Subí raudamente a un taxi, inmerso en la duda. Sólo me sustrajo de ella esa canción que sonaba en el estéreo: una especie de vals, una guitarra recorriendo la escala, una melódica como melancólico telón de fondo, una pandereta en redonda. Todo me parecía haberlo visto o escuchado anteriormente. Detrás de la ventanilla, la ciudad se proyectaba como una cinta de semblantes conocidos pero sin nombre. Podía escuchar sus voces, aunque no me dijeran nada. Podía escuchar al taxista, que giraba su cuello para hablarme y cada vez que lo hacía, tenía una voz distinta. Una hermosa joven quiso detener el auto. Su pelo negro, levemente escalonado hacia el costado, sus ojos pequeños y vivaces, su boca grande y generosa. Pude pronunciar su nombre pero no lo hice. No había tiempo para enamorarme.

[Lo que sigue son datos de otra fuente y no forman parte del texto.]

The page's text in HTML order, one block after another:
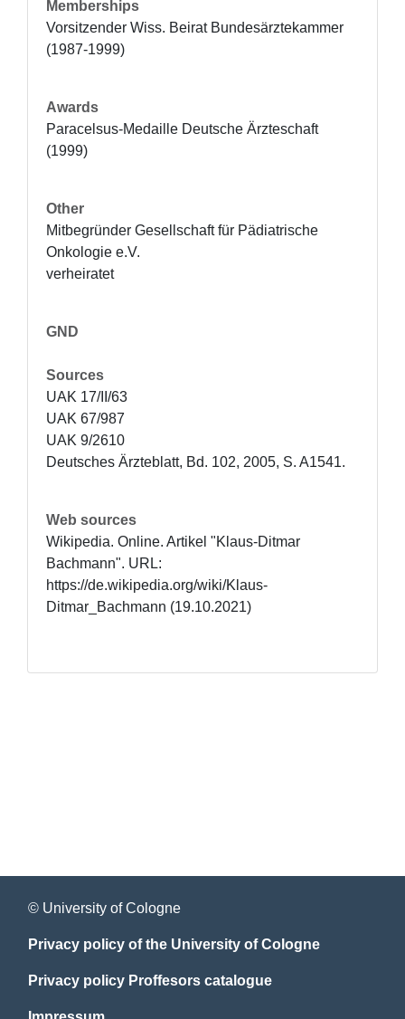
Memberships
Vorsitzender Wiss. Beirat Bundes­ärzte­kammer
(1987-1999)
Awards
Paracelsus-Medaille Deutsche Ärzteschaft
(1999)
Other
Mitbegründer Gesellschaft für Pädiatrische
Onkologie e.V.
verheiratet
GND
Sources
UAK 17/II/63
UAK 67/987
UAK 9/2610
Deutsches Ärzteblatt, Bd. 102, 2005, S. A1541.
Web sources
Wikipedia. Online. Artikel "Klaus-Ditmar
Bachmann". URL:
https://de.wikipedia.org/wiki/Klaus-
Ditmar_Bachmann (19.10.2021)
© University of Cologne
Privacy policy of the University of Cologne
Privacy policy Proffesors catalogue
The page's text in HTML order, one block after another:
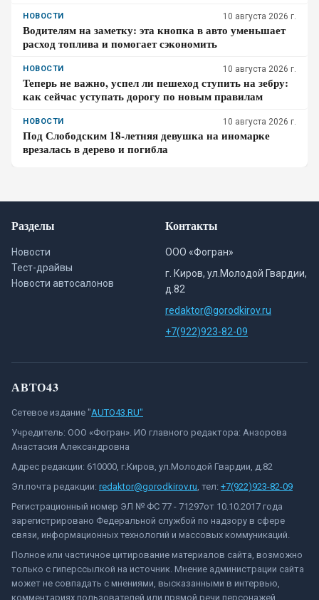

Bajé y al llegar a 6 y 63, no había nada. No estaban ni el frente adornado de piedras, ni la puerta color verde, ni la opaca ventana rota. Ni siquiera estaba la despensa de Larrea. Apenas un cartel que anunciaba un edificio a futuro. El resto era un inmenso baldío. Un enorme pozo de tierra, yuyos y ratas. Desconcertado, crucé de vereda en dirección al kiosco. No recordaba haberlo visto unas horas antes, ni a su heladera ni a su anciana dueña, de cabello gris y ojos verdes. Le pedí el teléfono semipúblico. No tenía monedas y talvez por ello accedió de mala manera. Llamé al hospital y pregunté por Noriega. Me comunicaron con Unidad Coronaria. La voz del enfermero no era la misma. Noriega había muerto. Al colgar, me sentí raro. Extrañamente vacío. Un silencio descomunal me dominó. Desde entonces, ya no pude recordar nada más.